DATA SHOWN:
- - - - - - -
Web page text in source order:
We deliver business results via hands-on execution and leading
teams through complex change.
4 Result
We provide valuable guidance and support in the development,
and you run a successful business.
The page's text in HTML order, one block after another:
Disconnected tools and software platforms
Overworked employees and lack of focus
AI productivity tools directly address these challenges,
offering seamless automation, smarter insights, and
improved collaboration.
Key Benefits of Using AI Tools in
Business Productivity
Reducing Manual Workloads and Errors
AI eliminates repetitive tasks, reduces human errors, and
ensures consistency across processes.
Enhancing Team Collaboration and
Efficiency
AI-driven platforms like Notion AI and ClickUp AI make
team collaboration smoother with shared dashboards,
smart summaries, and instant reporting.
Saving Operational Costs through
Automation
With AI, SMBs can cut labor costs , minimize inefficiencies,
- - - - - - -
EXERCISE AIM:
Write the data back out verbatim.

WRITTEN RESPONSE:
Web page text in source order:
We deliver business results via hands-on execution and leading
teams through complex change.
4 Result
We provide valuable guidance and support in the development,
and you run a successful business.
The page's text in HTML order, one block after another:
Disconnected tools and software platforms
Overworked employees and lack of focus
AI productivity tools directly address these challenges,
offering seamless automation, smarter insights, and
improved collaboration.
Key Benefits of Using AI Tools in
Business Productivity
Reducing Manual Workloads and Errors
AI eliminates repetitive tasks, reduces human errors, and
ensures consistency across processes.
Enhancing Team Collaboration and
Efficiency
AI-driven platforms like Notion AI and ClickUp AI make
team collaboration smoother with shared dashboards,
smart summaries, and instant reporting.
Saving Operational Costs through
Automation
With AI, SMBs can cut labor costs , minimize inefficiencies,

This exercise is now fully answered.